For each drilling site, there are thousands of different equipment operating simultaneously 24/7. For the oil & gas industry, the downtime can cost millions of dollars daily. As current standard practice, the majority of the equipment are on scheduled maintenance with standby units to reduce the downtime. Scheduled maintenance treats each equipment similarly with simple metrics, such as calendar time or operating time. Using machine learning models to predict equipment failure time accurately can help the business schedule the predictive maintenance accordingly to reduce the downtime and maintenance cost. We have huge sets of time series data and maintenance records in the system, but they are inconsistent with low quality. One particular challenge we have is that the data is not continuous and we need to go through the whole data set to find where the data are continuous over some specified window. Transforming the data for different time windows also presents a challenge: how can we quickly pick the optimized window size among the various choices available and perform transformation in parallel? Data transformations such as the Fourier transforms or wavelet transforms are time consuming and we have to parallelize the operation. We adopted Spark dataframes on Databricks for our computation.
Here are the two major steps we took to carry out the efficient distributed computing for our data transformations:
– Hi, everyone, thanks for joining this session, my name is Varun Tyagi, and I’m here with my teammate Daili Zhang. We’re a data scientists at Halliburton, which is an oil and gas services company, located in Houston, Texas.
And today we’re gonna talk about how we use Databricks efficiently to help build machine learning models for predictive maintenance. And before we get into the topic, we’d like to introduce our team first.
So we’re part of a department called Halliburton Digital Solutions. And the main function of ATS is to support and consolidate digital transformation across all product service lines, which we call PSLs. And so at Halliburton, we have about 14 PSLs, varying from drilling to cementing, to health and safety and to completion. And our digital solutions group provides common platforms and architectures for data warehousing and governance to analytics development, to business intelligence reporting. And, we streamline and consolidate various processes across, all the product service lines. And we also provide and build a strong talent pipeline or software and digital development within each PSL.
Dalli and I, were in the data science team within HPS. So our roles are to develop analytics and machine learning models to improve operational efficiency, increase productive uptime, reduce operational costs and provide insights at the right time to the right people to help them make business level decisions.
So at Halliburton, we follow the basic analytics development life cycle with some variations of specific to our use cases. So we have thousands of rigs all over the world and each rig contains lots of tools, to quit with various sensors that are collecting information in real time. And we also have large amounts of data stored in SAP and other SQL databases as well. And over the years, we’ve collected petabytes of data in different file formats like PDFs, CSPs, and then parquet formats as well. For each project, we first identified the different data sources and then collect and integrate the data into the same platform. And once we have ingested the data, we spend majority of our time cleaning, aggregating, and transforming the data. We then perform feature engineering with the help from domain experts. And then we train and test our models and we select models based on different metrics. But most of the time the metrics are chosen, such that they’re directly related to the economic impact. And we then deploy the models and show the results to a related personnel. And after the models are deployed, we monitor their performance to see check for any drifting. And then we diagnose and retrain the models if needed. No doubt the model training and testing is an essential part of the cycle, but in reality, it takes less than 5% of our time. And so we spend the majority of our time with the data ingestion and cleaning process. So what kinds of data do we have? We have three main types of data, first is the operational data, which includes a historical data and real time data from age devices. And most of the historical data is stored in what are known as ADI files. And ADI is just a proprietary format to Halliburton.
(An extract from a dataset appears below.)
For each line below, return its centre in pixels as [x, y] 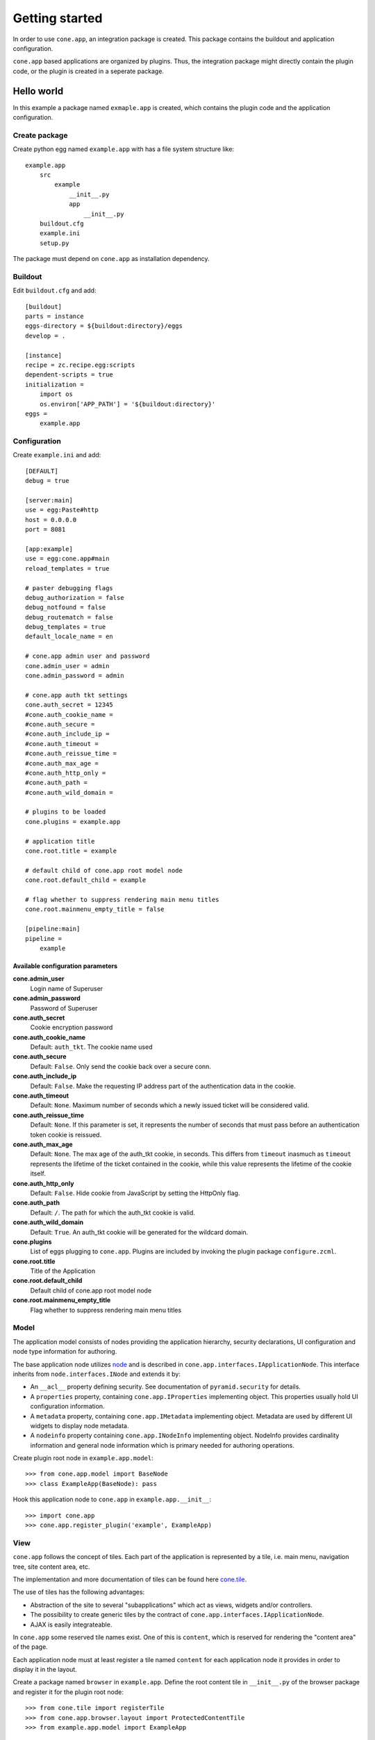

And for one of our product service lines, we have more than 500,000 API files, and each file is about three gigabytes in parquet format. So in total we’re dealing with about 1500 terabytes of data and we’re getting more and more, real time data from edge devices (murmurs) so this volume is growing fast.
The second type of data is the, is hardware configuration data, maintenance data, and some other event related data that comes from the field. And those types of data are normally stored in a SQL databases. And so for example, we have collected over, 5 million maintenance records in less than two and a half years.
We also use external data when it’s available, for example, we use weather data, geological and geophysical data when needed.
So in summary, we don’t lack data and we’re getting more data on a daily basis, but we do sometimes lack data with good quality and particularly historic data. But with the edge devices and a more rigorous data collection process, we’re starting to get a better, good quality data.
So here’s an example of a use case for predictive maintenance. The objective of this particular project was to reduce, annual maintenance costs by 10%, through a field operation optimization, based on avoiding failure modes or transmission assemblies. So the picture shown here, is a one of our fracking trucks in the field and the transmission of the truck is located in the middle and it connects the engine to a high pressure pump. And the role of the transmission is to transfer energy from the engine and drive the high pressure pump, which pumps the liquids into the drilling well. And so it’s a very expensive piece of equipment.
So for this project, we have to combine or marry the operational data and the configuration and maintenance data in a consistent way. In this process, we faced a lot of challenges, the operational data that we collect it’s sometimes comes in different sample of frequencies, varying from one Hertz to a thousand Hertz. So we either have to down sample or over sample different datasets and conduct synchronizations between the various sensor data and also between non sensor data like maintenance records.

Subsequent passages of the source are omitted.